Joël Domenjoud est militant écologiste. Il a fait partie des 26 activistes assignés à résidence pendant la COP21, en 2015. Également impliqué dans la lutte antinucléaire, il est aujourd’hui sous contrôle judiciaire — avec des restrictions de circulation et de relations — dans le cadre d’une instruction pour association de malfaiteurs à Bure.
Reporterre — Comment avez-vous vécu votre assignation à résidence pendant la COP21 et votre contrôle judiciaire dans le cadre de l’instruction pour association de malfaiteurs à Bure ?
Joël Domenjoud — En 2015, après la déclaration de l’état d’urgence, tout est aussi allé très vite : il y a eu l’interdiction des manifestations, puis les premières perquisitions administratives dans des lieux qui accueillaient des personnes mobilisées. Le même jour, j’ai détecté des filatures en sortant de chez moi ; un proche m’a appelé pour me dire qu’il était assigné : j’ai compris ce qui m’attendait. J’ai été assigné à résidence pendant dix-sept jours, avec obligation de pointer au commissariat trois fois par jour. Sans avoir été jugé, sans n’avoir rien fait. Avec d’autres personnes concernées, on a fait des recours, devant le Conseil d’État et le Conseil constitutionnel. Mais rien n’y a fait : l’urgence justifiait qu’on déroge à la règle. Quand il y a une crise — on le voit aujourd’hui —, l’état d’exception devient la norme. Pourtant, c’est dans ces moments-là que l’État de droit devrait être appliqué de manière rigoureuse, pour prévenir tout risque d’excès de pouvoir.
Dans le cadre de l’instruction pour association de malfaiteurs qui touche des opposants au projet Cigéo, je suis sous contrôle judiciaire depuis près de deux ans : je n’ai pas le droit de me rendre dans certains lieux, autour de Bure, dans la Meuse, je n’ai pas le droit de parler avec les neuf autres personnes mises en examen. À l’inverse de l’assignation à résidence, où l’on est contraint à un endroit, je suis interdit d’un endroit. Dans ces deux dispositifs, on devient soi-même son propre surveillant. Il n’y a pas de policier au pas de ma porte pour vérifier mes moindres gestes, mais l’éventualité d’en croiser un — et donc de finir en prison — suffit. C’est moi qui me censure, qui me surveille.

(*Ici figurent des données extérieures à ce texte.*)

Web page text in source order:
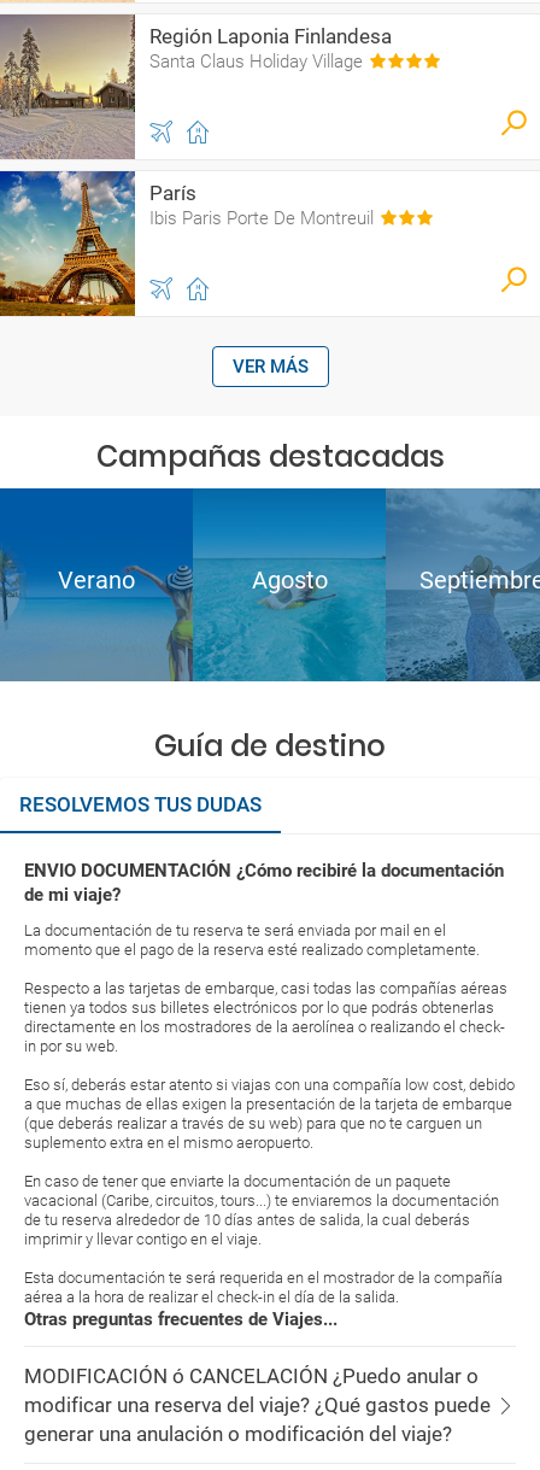
Región Laponia Finlandesa
Santa Claus Holiday Village
París
Ibis Paris Porte De Montreuil
VER MÁS
Campañas destacadas
Verano Agosto
Guía de destino
RESOLVEMOS TUS DUDAS
ENVIO DOCUMENTACIÓN ¿Cómo recibiré la documentación
de mi viaje?
La documentación de tu reserva te será enviada por mail en el
momento que el pago de la reserva esté realizado completamente.
Respecto a las tarjetas de embarque, casi todas las compañías aéreas
tienen ya todos sus billetes electrónicos por lo que podrás obtenerlas
directamente en los mostradores de la aerolínea o realizando el check-
in por su web.
Eso sí, deberás estar atento si viajas con una compañía low cost, debido
a que muchas de ellas exigen la presentación de la tarjeta de embarque
(que deberás realizar a través de su web) para que no te carguen un
suplemento extra en el mismo aeropuerto.
En caso de tener que enviarte la documentación de un paquete
vacacional (Caribe, circuitos, tours...) te enviaremos la documentación
de tu reserva alrededor de 10 días antes de salida, la cual deberás
imprimir y llevar contigo en el viaje.
Esta documentación te será requerida en el mostrador de la compañía
aérea a la hora de realizar el check-in el día de la salida.
Otras preguntas frecuentes de Viajes...
MODIFICACIÓN ó CANCELACIÓN ¿Puedo anular o
modificar una reserva del viaje? ¿Qué gastos puede
generar una anulación o modificación del viaje?
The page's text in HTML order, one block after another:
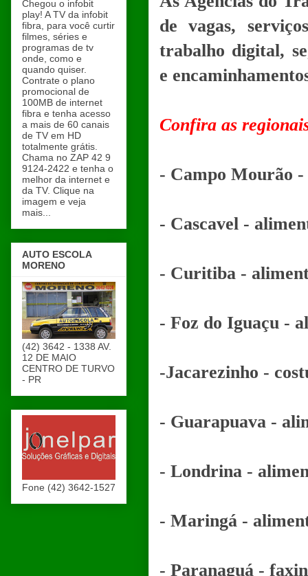
de vagas,
trabalho digital,
e
Confira as
- Campo Mourão
- Cascavel -
- Curitiba -
- Foz do Iguaçu -
-Jacarezinho -
- Guarapuava -
- Londrina -
- Maringá -
- Paranaguá -
Chegou o infobit
play! A TV da infobit
fibra, para você curtir
filmes, séries e
programas de tv
onde, como e
quando quiser.
Contrate o plano
promocional de
100MB de internet
fibra e tenha acesso
a mais de 60 canais
de TV em HD
totalmente grátis.
Chama no ZAP 42 9
9124-2422 e tenha o
melhor da internet e
da TV. Clique na
imagem e veja
mais...
AUTO ESCOLA
MORENO
(42) 3642 - 1338 AV.
12 DE MAIO
CENTRO DE TURVO
- PR
Fone (42) 3642-1527

Qu’est-ce que ça fait d’être bloqué ?
J’ai ressenti une colère assez froide et profonde liée au fait qu’on puisse m’infliger ça et que je n’aie aucun moyen de me défendre juridiquement. Mais c’était aussi la confirmation d’une colère déjà présente contre un système qui peut adapter la législation et choisir le cadre dans lequel nos existences évoluent.
Pendant mes dix-sept jours d’assignation à résidence, j’ai vécu par procuration, j’ai ressenti la coupure avec les relations et le fait d’être surveillé et mis sur écoute comme une contamination qui effrayait et éloignait les autres. Avoir noué de vraies amitiés m’a beaucoup aidé. On se sent entouré même en étant confiné. Et par ailleurs, la curiosité est une qualité vitale : ça permet de s’évader, comme aujourd’hui face au confinement. Ne pas avoir peur de poser les questions, d’affronter l’inquiétude réelle, ne pas se contenter de dire wait and see, et aller au-devant de ce qui nous arrive en s’informant, en se posant les questions existentielles.
Quels parallèles tissez-vous avec ce que nous vivons aujourd’hui ?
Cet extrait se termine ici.